Job Growth Picking Up? Maybe Not

Photograph by Mike Fuentes/Bloomberg

A help wanted sign at the restaurant in Miami Beach, Florida.

Written by Alex Kowalski

The labor market may be perking up, a report from ADP Employer Services suggested today.

Then again, maybe it’s not.

Private employers added 162,000 workers in September, according to the Roseland, New Jersey-based firm. That’s more than economists surveyed by Bloomberg were predicting.

The ADP figures are scrutinized for clues to the Labor Department’s payrolls report, released two days later. Friday’s figures will be the next-to-last official snapshot of the job market before the Nov. 6 election.

One caveat: the two reports are based on different samples.

The Labor Department sends a survey each month to employers covering almost 500,000 work-sites asking for data on payrolls, hours and earnings. ADP analyzes payroll data from its clients.

So what do the ADP numbers tell you about what to expect on Friday?

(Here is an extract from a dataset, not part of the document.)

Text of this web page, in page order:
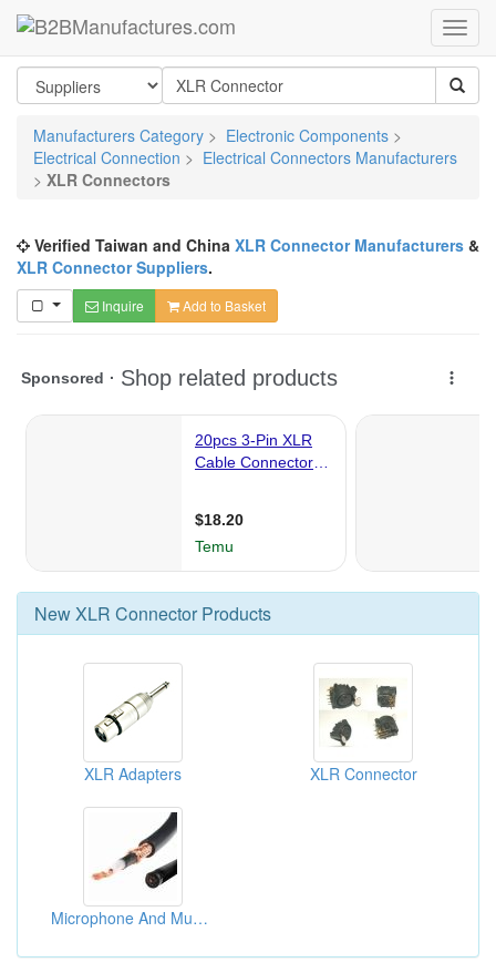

The 162,000 ADP figure exceeds the 129,000 increase in private employment that economists are forecasting for the Labor Department report. Total employment, including government workers, probably climbed by 115,000, according to the median forecast.

Michael Carey, Credit Agricole CIB’s chief economist for North America, cautions that the ADP figures have an imperfect record of predicting the Labor Department’s numbers.

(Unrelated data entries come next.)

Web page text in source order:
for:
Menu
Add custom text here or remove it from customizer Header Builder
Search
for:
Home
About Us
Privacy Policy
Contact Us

“Over the long term, there’s a relatively high correlation coefficient, but ADP’s performance recently has been off,” Carey said from New York. “If you go and change your forecast to take ADP into account, you’ll get it wrong. If you don’t change it, then you’ll get it wrong.”

While ADP’s figures parallel those released by the Labor Department fairly closely in the past decade (largely because they are subsequently revised to better match the government data), in the short run the two measures often go in different directions.

Just last month, the ADP reported that private employers added 201,000 workers in August — almost double the Labor Department’s figure of 103,000.

Forecasters might be better off sticking to their own projections. Economists surveyed by Bloomberg misprojected the government’s initial private payrolls release by an average of   46,000 in the 12 months ended in August, according to their median estimates. ADP was off by an average of 57,000.

Carey predicts the Labor Department report will show a total of 135,000 jobs were created in September. He raised his estimate from 125,000, but not because of the ADP report: data this week from the Institute for Supply Management showed manufacturing hiring was stronger than anticipated.

And even if the ADP numbers prove on Friday to be accurate predictors, they don’t indicate that employment is going strong, Carey said.

“The labor market is still sluggish,” he said.